New tool suggests candidate molecules to speed-up drug discovery

EI, in collaboration with IFR, aims to develop a bioinformatics software that will predict active compounds for drug advancement for personalised medicine.

NaLeSST (Natural Lead Structure Suggestion Tool) will be a valuable tool in accelerating the drug discovery process, with the potential for commercial applications in the era of personalised medicine to fight complex diseases and resistant bacteria.

Although multiple computational biology approaches are used in rational drug design, the current tools present a number of challenges such as chemical libraries containing molecules that are too different in structure from natural products; inefficient library search; extensive manual work in the drug development pipelines; and unexpected subsequent toxicity and adverse drug responses.

As it progresses, the project will benefit from incorporating existing knowledge and data acquired by high-throughput genomic techniques, including evidences gained in health-related projects across the Norwich Research Park.

Co-Project Lead Wiktor Jurkowski and Group Leader of Integrative Genomics at EI, said: “The idea of NaLeSST was fuelled by our experience in cheminformatics molecular modelling and shared interest to unravel the potential of natural compounds.

“New routes of discovery are urgently needed.

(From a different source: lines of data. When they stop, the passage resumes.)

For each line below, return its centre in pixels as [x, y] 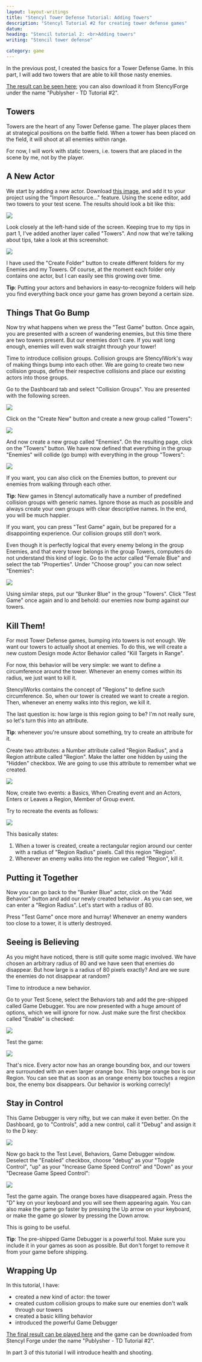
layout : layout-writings [37, 12]
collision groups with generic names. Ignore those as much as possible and [100, 502]
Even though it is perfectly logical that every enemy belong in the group [95, 545]
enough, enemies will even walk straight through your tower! [81, 347]
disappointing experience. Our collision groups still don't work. [84, 534]
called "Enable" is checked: [40, 1019]
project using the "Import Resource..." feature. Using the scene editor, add [99, 197]
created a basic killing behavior [54, 1316]
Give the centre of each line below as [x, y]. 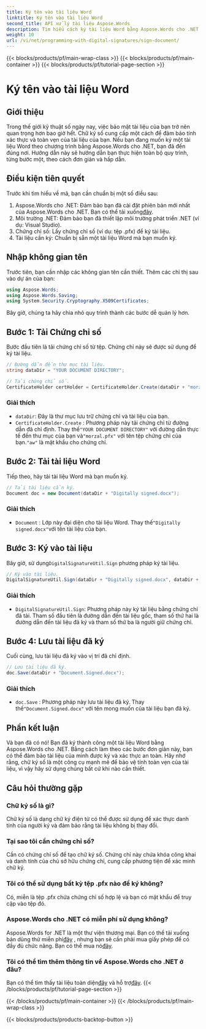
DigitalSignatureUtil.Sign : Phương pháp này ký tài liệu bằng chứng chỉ [106, 609]
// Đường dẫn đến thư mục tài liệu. [56, 365]
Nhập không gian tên [47, 257]
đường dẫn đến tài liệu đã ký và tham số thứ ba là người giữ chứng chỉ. [104, 622]
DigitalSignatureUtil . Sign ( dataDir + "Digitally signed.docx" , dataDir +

Currently, there are no specialised resources to facilitate the pathway to hitting drug targets by leading development focusing on natural compounds.

“We believe that such a resource would become a choice tool for companies dealing with early stage drug research and development, in particular, searching for new routes to identify active leads. For any target molecule, NaLeSST can automatically suggest potential lead structures as starting points for corresponding drug development, cutting short the dominating costly expert-driven research.

“We observed over the last decade, a decrease of new chemical entities being introduced to the market. We believe that our research can contribute to revert this trend.”
EI is strategically funded by BBSRC and operates a National Capability to promote the application of genomics and bioinformatics to advance bioscience research and innovation.